Blocking of mast cell-mediated passive anaphylaxis to peanut using covalent heterobivalent inhibitor in a humanized mouse model

Abstract

Abstract Anaphylaxis to peanut allergen is a severe hypersensitive allergic reaction characterized by life-threatening symptoms. Anaphylaxis is mediated by IgE-dependent mast cell activation that leads to the release of inflammatory mediators. In a previous report, we described the design of a covalent heterobivalent inhibitor (cHBI) that selectively forms covalent bonds with allergen specific-IgE (sIgE) on mast cells and abates allergic reactions in ex-vivo peanut challenges. Here, we utilized a humanized mouse model to recapitulate key features of anaphylaxis to peanut in humans, and we examined the efficacy of cHBI in blocking the anaphylactic reaction in this model. NSGS (NOD-scid Il2rgnull IL-3/GM-CSF/SCF) mice engrafted with human hematopoietic stem cells were treated with an allergen-specific human IgE monoclonal antibody and then challenged with a peanut allergen. We found that the peanut-challenged humanized mice can develop rapid anaphylaxis and mast cell degranulation following challenge.
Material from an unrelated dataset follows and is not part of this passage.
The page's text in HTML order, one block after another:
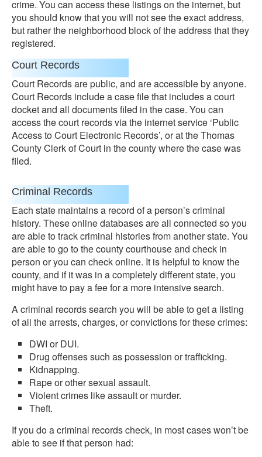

The anaphylactic reaction was characterized by a substantial decline of core body temperatures and upregulation of human mast cell degranulation markers. Additionally, we found that the severity of the anaphylactic reaction is hIgE dose-dependent. Most importantly, cHBI protected the mice from developing an anaphylactic reaction demonstrating the ability of cHBI to block IgE-mediated allergic reactions in the humanized mice. Overall, our results show that the humanized mouse model is a novel model to study human mast cell IgE-mediated allergic reactions and demonstrate that cHBI is an effective potential therapeutic inhibitor for food allergy.